Kapalla Marvin, Busch Albert, Wolk Steffen, Reeps Christian
Department of Visceral, Thoracic and Vascular Surgery, University Hospital Carl Gustav Carus, Technical University of Dresden-TU Dresden, 01307 Dresden, Germany.
J Pers Med. 2024 Feb 20;14(3):223. doi: 10.3390/jpm14030223.
The evidence regarding the treatment of open retrograde stenting of innominate artery (IA) or common carotid artery stenosis (CCA) is limited, and is suspected to carry a high risk of stroke and death. Therefore, the objective of this study was to evaluate the outcomes of such hybrid procedures.
A retrospective, monocentric study of all patients who underwent retrograde stenting of proximal IA and CCA stenosis via surgical cutdown of the CCA, with or without concomitant CEA, between 2016 and 2023 was performed.

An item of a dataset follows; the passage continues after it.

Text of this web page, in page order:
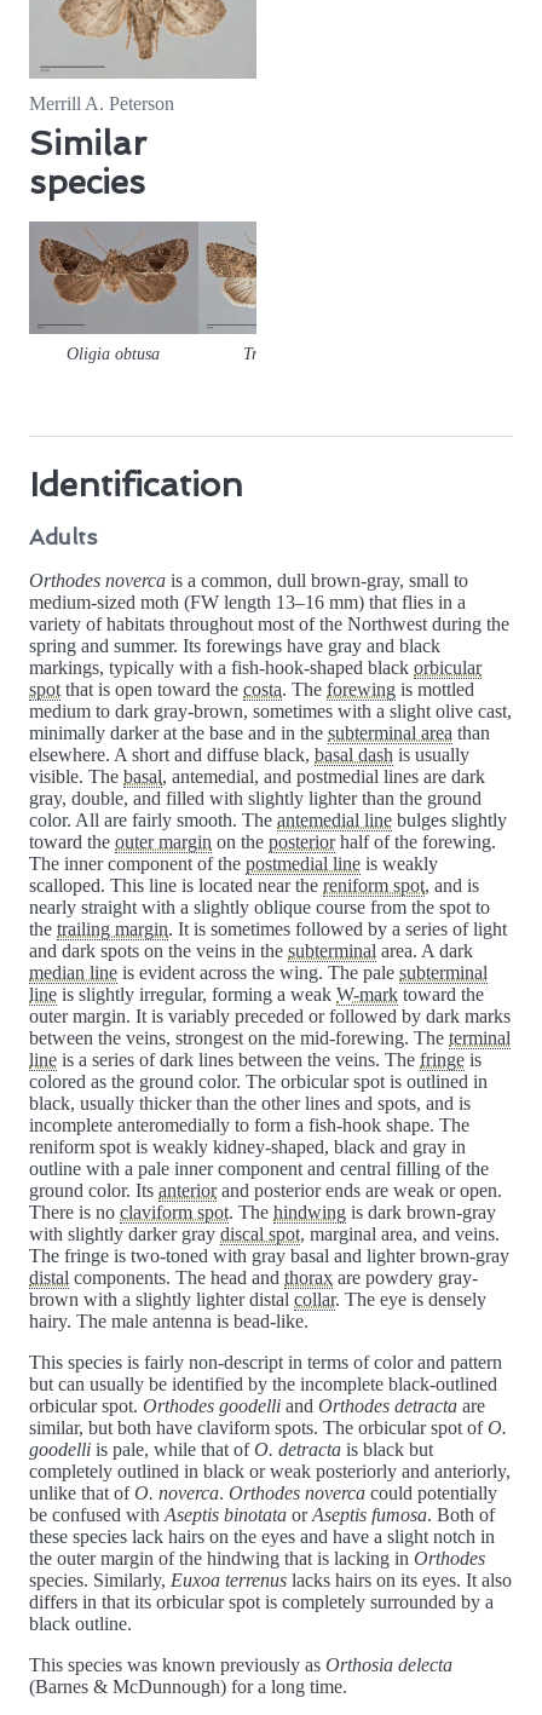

Overall, 33 patients were treated. A total of 15 patients (45.5%) were male, with the mean age being 67 ± 9.1 years, and 58% (n = 19) of the patients presented with neurological symptoms. Open retrograde stenting was performed in 67% (n = 22) in ACC, and in 33% (n = 11) in IA stenosis. A total of 20 patients (61%) underwent retrograde stenting with synchronous ipsilateral CEA for concomitant stenosis of the carotid bifurcation. There was no 30-day mortality. The perioperative stroke rate was 3% (n = 1) with complete symptom recovery. During the follow up at 32 months (95% CI: 24-39), three late deaths (9.1%) and one symptomatic stent occlusion were observed and, in five patients (15.2%), re-intervention for restenosis was necessary.
Open retrograde stenting for of proximal IA or CCA stenosis with or without CEA, in case of tandem carotid lesions, can be performed safely with a low rate of early adverse events. Continuous follow up examinations are necessary due to relevant instent re-stenosis rates.
关于无名动脉(IA)或颈总动脉狭窄(CCA)开放逆行支架置入术治疗的证据有限,且被怀疑具有较高的中风和死亡风险。因此,本研究的目的是评估此类杂交手术的结果。
对2016年至2023年间所有通过CCA手术切开进行近端IA和CCA狭窄逆行支架置入术(无论是否同时进行CEA)的患者进行回顾性单中心研究。
总体而言,共治疗了33例患者。共有15例患者(45.5%)为男性,平均年龄为67±9.1岁,58%(n = 19)的患者出现神经症状。67%(n = 22)的患者在ACC中进行了开放逆行支架置入术,33%(n = 11)的患者在IA狭窄中进行了该手术。共有20例患者(61%)因颈动脉分叉处同时狭窄而在逆行支架置入术的同时进行了同侧CEA。无30天死亡率。围手术期卒中发生率为3%(n = 1),症状完全恢复。在32个月的随访期间(95%CI:24 - 39),观察到3例晚期死亡(9.1%)和1例有症状的支架闭塞,5例患者(15.2%)因再狭窄需要再次干预。
对于串联颈动脉病变,无论是否进行CEA,近端IA或CCA狭窄的开放逆行支架置入术均可安全进行,早期不良事件发生率较低。由于相关的支架内再狭窄率,持续的随访检查是必要的。